-- Opening Marker --
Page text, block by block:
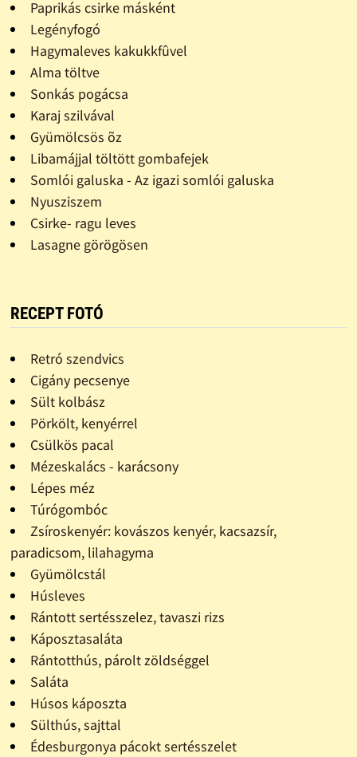
Paprikás csirke másként
Legényfogó
Hagymaleves kakukkfûvel
Alma töltve
Sonkás pogácsa
Karaj szilvával
Gyümölcsös õz
Libamájjal töltött gombafejek
Somlói galuska - Az igazi somlói galuska
Nyusziszem
Csirke- ragu leves
Lasagne görögösen
RECEPT FOTÓ
Retró szendvics
Cigány pecsenye
Sült kolbász
Pörkölt, kenyérrel
Csülkös pacal
Mézeskalács - karácsony
Lépes méz
Túrógombóc
Zsíroskenyér: kovászos kenyér, kacsazsír,
paradicsom, lilahagyma
Gyümölcstál
Húsleves
Rántott sertésszelez, tavaszi rizs
Káposztasaláta
Rántotthús, párolt zöldséggel
Saláta
Húsos káposzta
Sülthús, sajttal
Édesburgonya pácokt sertésszelet
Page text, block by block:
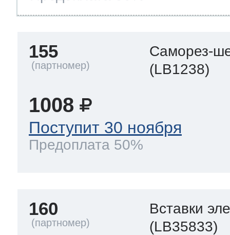
155
Саморез-
(LB1238)
1008
Поступит 30 ноября
Предоплата 50%
160
Вставки
(LB35833)
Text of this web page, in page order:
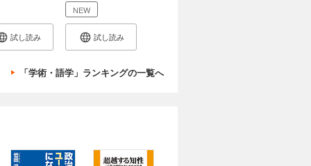
試し読み
NEW
試し読み
「学術・語学」ランキングの一覧へ
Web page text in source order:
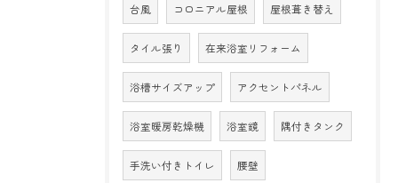
台風 コロニアル屋根 屋根葺き替え
タイル張り 在来浴室リフォーム
浴槽サイズアップ アクセントパネル
浴室暖房乾燥機 浴室鏡 隅付きタンク
手洗い付きトイレ 腰壁
-- Closing Marker --
■ AIM OF THE EXERCISE
List every line from the entries above in which "order" appears.

■ EXERCISE ANSWER
Text of this web page, in page order:
Web page text in source order:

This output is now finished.